Exercise directions: Word for word, copy the records and drop the pictures.

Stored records

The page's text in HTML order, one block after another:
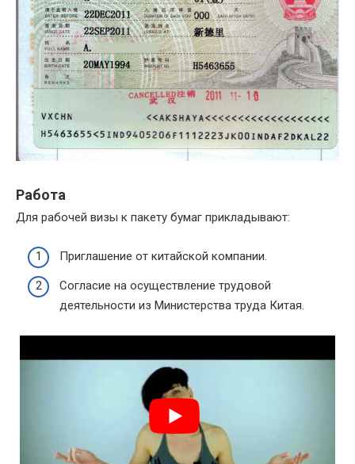
Работа
Для рабочей визы к пакету бумаг прикладывают:
Приглашение от китайской компании.
Согласие на осуществление трудовой
деятельности из Министерства труда Китая.
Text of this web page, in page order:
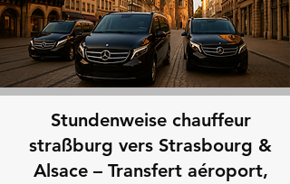
Stundenweise chauffeur
straßburg vers Strasbourg &
Alsace – Transfert aéroport,
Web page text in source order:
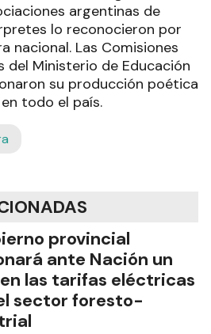
argentinas de
lo reconocieron por
nacional. Las Comisiones
del Ministerio de Educación
su producción poética
todo el país.
provincial
ante Nación un
las tarifas eléctricas
sector foresto-
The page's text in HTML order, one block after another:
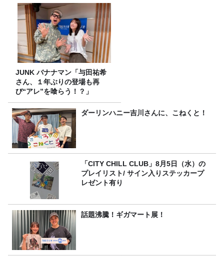
JUNK バナナマン「与田祐希
さん、１年ぶりの登場も再
び“アレ”を喰らう！？」
ダーリンハニー吉川さんに、こねくと！
「CITY CHILL CLUB」8月5日（水）の
プレイリスト/ サイン入りステッカープ
レゼント有り
話題沸騰！ギガマート展！
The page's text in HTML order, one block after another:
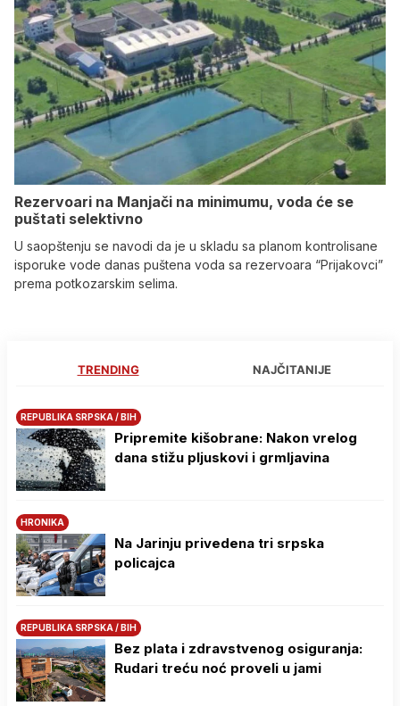
Rezervoari na Manjači na minimumu, voda će se
puštati selektivno
U saopštenju se navodi da je u skladu sa planom kontrolisane
isporuke vode danas puštena voda sa rezervoara “Prijakovci”
prema potkozarskim selima.
TRENDING NAJČITANIJE
REPUBLIKA SRPSKA / BIH
Pripremite kišobrane: Nakon vrelog
dana stižu pljuskovi i grmljavina
HRONIKA
Na Јarinju privedena tri srpska
policajca
REPUBLIKA SRPSKA / BIH
Bez plata i zdravstvenog osiguranja:
Rudari treću noć proveli u jami
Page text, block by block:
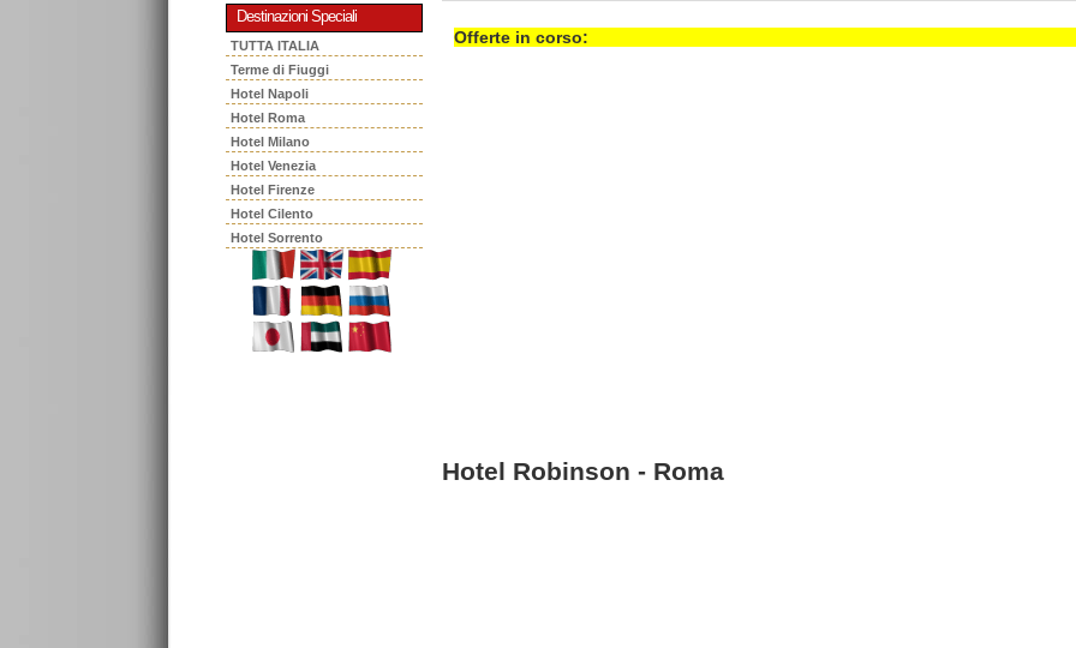
Destinazioni Speciali
TUTTA ITALIA
Terme di Fiuggi
Hotel Napoli
Hotel Roma
Hotel Milano
Hotel Venezia
Hotel Firenze
Hotel Cilento
Hotel Sorrento
Offerte in corso:
Hotel Robinson - Roma
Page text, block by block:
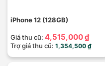
iPhone 12 (128GB)
Giá thu cũ: 4,515,000 ₫
Trợ giá thu cũ: 1,354,500 ₫
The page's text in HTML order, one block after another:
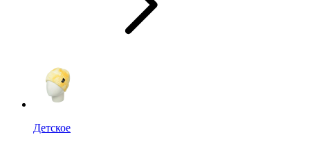
Детское
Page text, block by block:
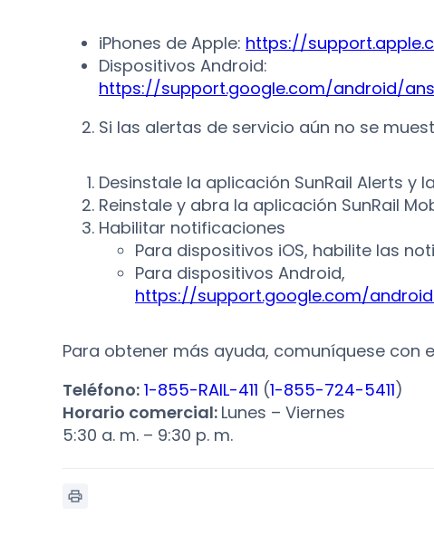
iPhones de Apple: https://
Dispositivos Android:
https://support.google.com/android/
Si las alertas de servicio aún no se
Desinstale la aplicación SunRail Alerts y
Reinstale y abra la aplicación SunRail
Habilitar notificaciones
Para dispositivos iOS, habilite las
Para dispositivos Android,
https://support.google.com/
Para obtener más ayuda, comuníquese con
Teléfono: 1-855-RAIL-411 (1-855-724-5411)
Horario comercial: Lunes – Viernes
5:30 a. m. – 9:30 p. m.
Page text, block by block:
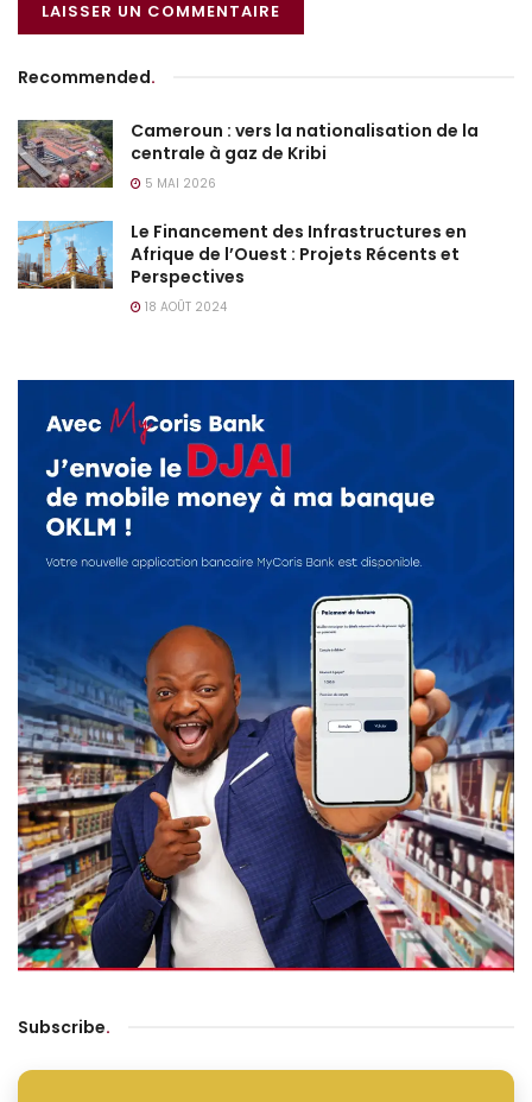
Recommended.
Cameroun : vers la nationalisation de la
centrale à gaz de Kribi
5 MAI 2026
Le Financement des Infrastructures en
Afrique de l’Ouest : Projets Récents et
Perspectives
18 AOÛT 2024
Subscribe.
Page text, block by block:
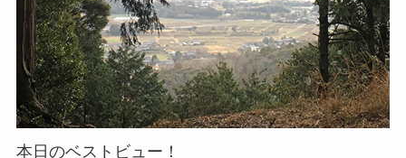
本日のベストビュー！
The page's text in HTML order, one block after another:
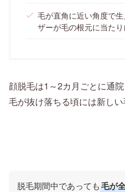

Task response:
The page's text in HTML order, one block after another:
Работа
Для рабочей визы к пакету бумаг прикладывают:
Приглашение от китайской компании.
Согласие на осуществление трудовой
деятельности из Министерства труда Китая.
Text of this web page, in page order:
Stundenweise chauffeur
straßburg vers Strasbourg &
Alsace – Transfert aéroport,
Web page text in source order:
argentinas de
lo reconocieron por
nacional. Las Comisiones
del Ministerio de Educación
su producción poética
todo el país.
provincial
ante Nación un
las tarifas eléctricas
sector foresto-
The page's text in HTML order, one block after another:
JUNK バナナマン「与田祐希
さん、１年ぶりの登場も再
び“アレ”を喰らう！？」
ダーリンハニー吉川さんに、こねくと！
「CITY CHILL CLUB」8月5日（水）の
プレイリスト/ サイン入りステッカープ
レゼント有り
話題沸騰！ギガマート展！
The page's text in HTML order, one block after another:
Rezervoari na Manjači na minimumu, voda će se
puštati selektivno
U saopštenju se navodi da je u skladu sa planom kontrolisane
isporuke vode danas puštena voda sa rezervoara “Prijakovci”
prema potkozarskim selima.
TRENDING NAJČITANIJE
REPUBLIKA SRPSKA / BIH
Pripremite kišobrane: Nakon vrelog
dana stižu pljuskovi i grmljavina
HRONIKA
Na Јarinju privedena tri srpska
policajca
REPUBLIKA SRPSKA / BIH
Bez plata i zdravstvenog osiguranja:
Rudari treću noć proveli u jami
Page text, block by block:
Destinazioni Speciali
TUTTA ITALIA
Terme di Fiuggi
Hotel Napoli
Hotel Roma
Hotel Milano
Hotel Venezia
Hotel Firenze
Hotel Cilento
Hotel Sorrento
Offerte in corso:
Hotel Robinson - Roma
Page text, block by block:
iPhone 12 (128GB)
Giá thu cũ: 4,515,000 ₫
Trợ giá thu cũ: 1,354,500 ₫
The page's text in HTML order, one block after another:
Детское
Page text, block by block:
iPhones de Apple: https://
Dispositivos Android:
https://support.google.com/android/
Si las alertas de servicio aún no se
Desinstale la aplicación SunRail Alerts y
Reinstale y abra la aplicación SunRail
Habilitar notificaciones
Para dispositivos iOS, habilite las
Para dispositivos Android,
https://support.google.com/
Para obtener más ayuda, comuníquese con
Teléfono: 1-855-RAIL-411 (1-855-724-5411)
Horario comercial: Lunes – Viernes
5:30 a. m. – 9:30 p. m.
Page text, block by block:
Recommended.
Cameroun : vers la nationalisation de la
centrale à gaz de Kribi
5 MAI 2026
Le Financement des Infrastructures en
Afrique de l’Ouest : Projets Récents et
Perspectives
18 AOÛT 2024
Subscribe.
Page text, block by block:
本日のベストビュー！
The page's text in HTML order, one block after another:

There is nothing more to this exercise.